> Work to complete: Find the line with "Amazon of Peru, Ecuador" in the entries below. Repeat it, every following line, and the line with "Transfer services with", exactly and with nothing added.

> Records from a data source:
==========
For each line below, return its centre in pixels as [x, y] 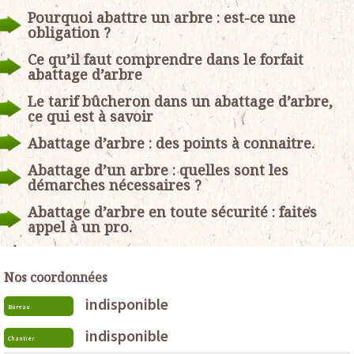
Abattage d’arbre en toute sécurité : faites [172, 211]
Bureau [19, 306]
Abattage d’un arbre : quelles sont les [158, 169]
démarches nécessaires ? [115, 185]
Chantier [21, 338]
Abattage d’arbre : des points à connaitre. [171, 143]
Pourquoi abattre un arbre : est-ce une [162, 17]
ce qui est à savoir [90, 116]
==========
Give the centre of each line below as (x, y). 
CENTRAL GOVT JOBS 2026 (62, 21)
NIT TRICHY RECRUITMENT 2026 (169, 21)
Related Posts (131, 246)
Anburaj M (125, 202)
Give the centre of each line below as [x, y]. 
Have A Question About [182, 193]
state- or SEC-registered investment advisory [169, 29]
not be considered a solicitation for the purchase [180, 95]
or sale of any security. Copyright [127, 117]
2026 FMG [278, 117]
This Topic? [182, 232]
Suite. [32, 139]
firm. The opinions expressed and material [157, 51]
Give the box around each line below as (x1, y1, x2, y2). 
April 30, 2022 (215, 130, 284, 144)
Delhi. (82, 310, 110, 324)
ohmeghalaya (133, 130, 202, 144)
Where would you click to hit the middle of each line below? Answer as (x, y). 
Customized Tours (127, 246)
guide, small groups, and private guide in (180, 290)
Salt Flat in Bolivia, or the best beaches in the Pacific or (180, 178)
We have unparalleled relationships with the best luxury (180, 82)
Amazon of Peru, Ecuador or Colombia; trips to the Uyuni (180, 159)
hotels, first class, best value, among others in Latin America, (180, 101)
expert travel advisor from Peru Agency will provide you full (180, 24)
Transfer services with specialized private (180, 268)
==========
> Written response:
Amazon of Peru, Ecuador or Colombia; trips to the Uyuni (180, 159)
hotels, first class, best value, among others in Latin America, (180, 101)
expert travel advisor from Peru Agency will provide you full (180, 24)
Transfer services with specialized private (180, 268)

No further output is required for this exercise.